# [WHAT TO PRODUCE]
The lines to be extracted begin at the line containing "Greystar was founded by Bob Faith in 1993 to" and end at the last line of the data below; copy them exactly and leave out the pictures.

[Dataset excerpts]
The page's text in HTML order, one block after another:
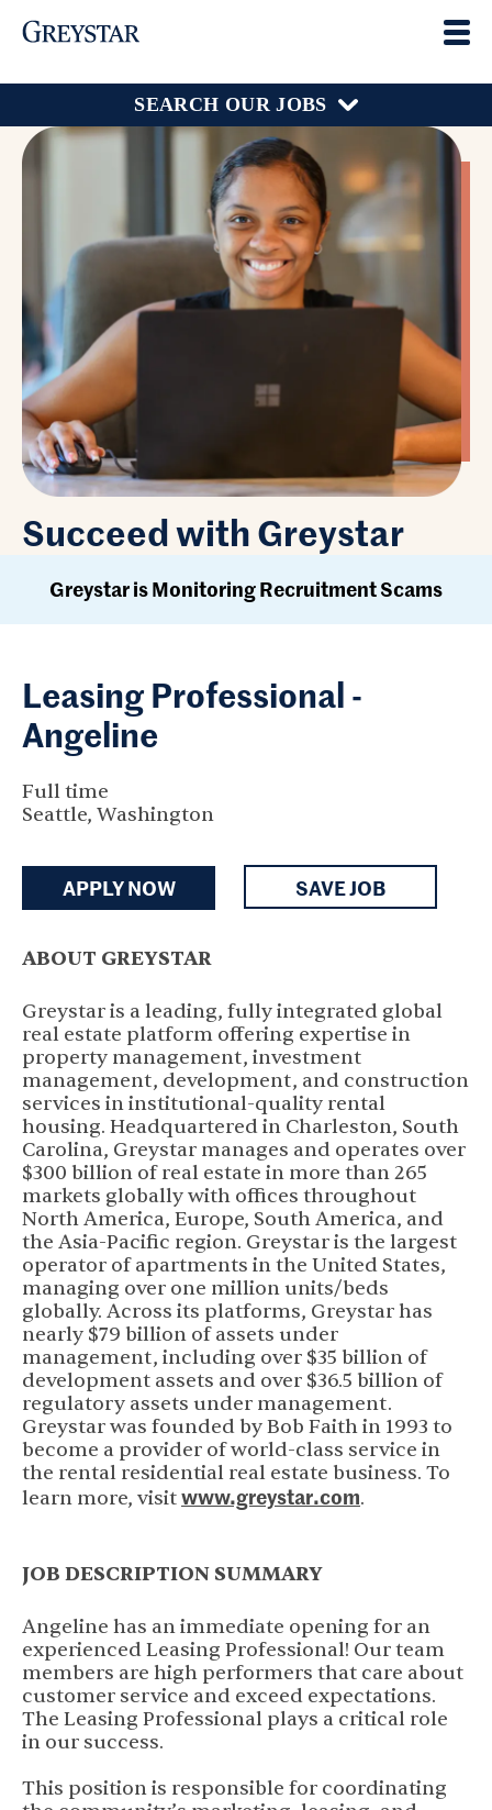
SEARCH OUR JOBS
Succeed with Greystar
Greystar is Monitoring Recruitment Scams
Leasing Professional -
Angeline
Full time
Seattle, Washington
APPLY NOW SAVE JOB
ABOUT GREYSTAR
Greystar is a leading, fully integrated global
real estate platform offering expertise in
property management, investment
management, development, and construction
services in institutional-quality rental
housing. Headquartered in Charleston, South
Carolina, Greystar manages and operates over
$300 billion of real estate in more than 265
markets globally with offices throughout
North America, Europe, South America, and
the Asia-Pacific region. Greystar is the largest
operator of apartments in the United States,
managing over one million units/beds
globally. Across its platforms, Greystar has
nearly $79 billion of assets under
management, including over $35 billion of
development assets and over $36.5 billion of
regulatory assets under management.
Greystar was founded by Bob Faith in 1993 to
become a provider of world-class service in
the rental residential real estate business. To
learn more, visitwww.greystar.com.
JOB DESCRIPTION SUMMARY
Angeline has an immediate opening for an
experienced Leasing Professional! Our team
members are high performers that care about
customer service and exceed expectations.
The Leasing Professional plays a critical role
in our success.
This position is responsible for coordinating
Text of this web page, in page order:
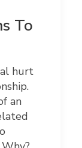
To
hurt
an
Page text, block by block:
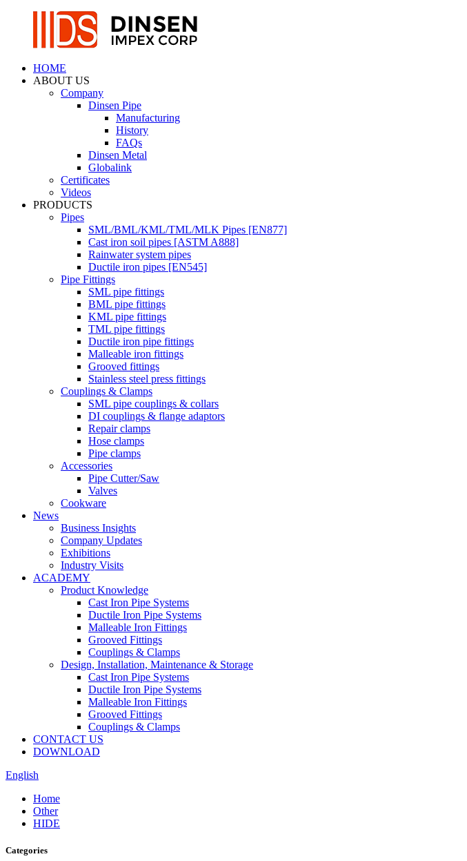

# [TASK RESPONSE]
Greystar was founded by Bob Faith in 1993 to
become a provider of world-class service in
the rental residential real estate business. To
learn more, visitwww.greystar.com.
JOB DESCRIPTION SUMMARY
Angeline has an immediate opening for an
experienced Leasing Professional! Our team
members are high performers that care about
customer service and exceed expectations.
The Leasing Professional plays a critical role
in our success.
This position is responsible for coordinating
Text of this web page, in page order:
To
hurt
an
Page text, block by block:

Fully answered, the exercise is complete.